When the communication apparatus 1801 is the second access network device, the processor 1802 is further configured to perform the following through the transceiver 1803: sending, to the terminal device, a message used to release the RRC connection. The message used to release the RRC connection includes the reference signal resource information.

When the communication apparatus 1801 is the second access network device, the processor 1802 is further configured to perform the following through the transceiver 1803: sending a first message to the location management function network element based on the received second information. The first message includes the reference signal resource information.

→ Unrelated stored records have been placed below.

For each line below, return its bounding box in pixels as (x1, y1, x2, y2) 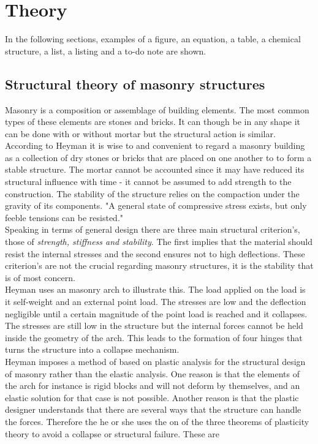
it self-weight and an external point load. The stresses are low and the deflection (5, 295, 306, 308)
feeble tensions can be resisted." (5, 211, 124, 224)
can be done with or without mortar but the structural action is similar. (5, 127, 276, 140)
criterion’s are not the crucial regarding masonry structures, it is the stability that (5, 259, 314, 272)
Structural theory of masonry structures (5, 74, 265, 93)
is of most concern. (5, 271, 75, 284)
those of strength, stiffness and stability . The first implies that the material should (5, 235, 313, 248)
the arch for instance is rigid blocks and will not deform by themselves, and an (5, 379, 300, 392)
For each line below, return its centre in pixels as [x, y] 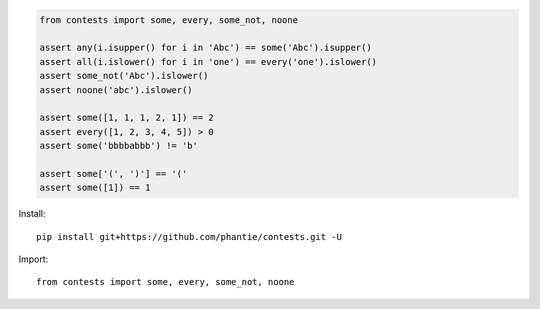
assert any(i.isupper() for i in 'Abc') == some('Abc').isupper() [205, 48]
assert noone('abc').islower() [116, 89]
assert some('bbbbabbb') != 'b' [119, 146]
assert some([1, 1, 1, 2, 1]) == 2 [126, 118]
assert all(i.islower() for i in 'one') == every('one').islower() [208, 61]
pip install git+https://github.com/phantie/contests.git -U [189, 236]
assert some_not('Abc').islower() [124, 76]
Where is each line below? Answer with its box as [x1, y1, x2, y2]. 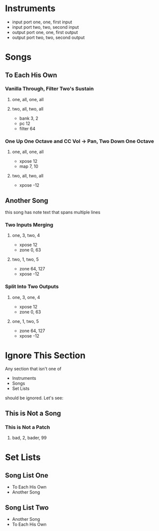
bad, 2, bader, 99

When the communication apparatus 1801 is the second access network device, the processor 1802 is further configured to perform the following through the transceiver 1803: sending, to a mobility management function network element, a message that indicates the terminal device to access the second access network device, and receiving, from the mobility management function network element, a response message of the message that indicates the terminal device to access the second access network device.

When the communication apparatus 1801 is the second access network device, the processor 1802 is further configured to perform the following through the transceiver 1803:

receiving a message that is from a location management function network element and that is used to request the second access network device to measure the reference signal from terminal device.

When the communication apparatus 1801 is the second access network device, the processor 1802 is further configured to perform the following through the transceiver 1803: receiving the reference signal from the terminal device; measuring the reference signal to obtain a measurement result; and sending the measurement result to the location management function network element. The measurement result is used to determine location information of the terminal device.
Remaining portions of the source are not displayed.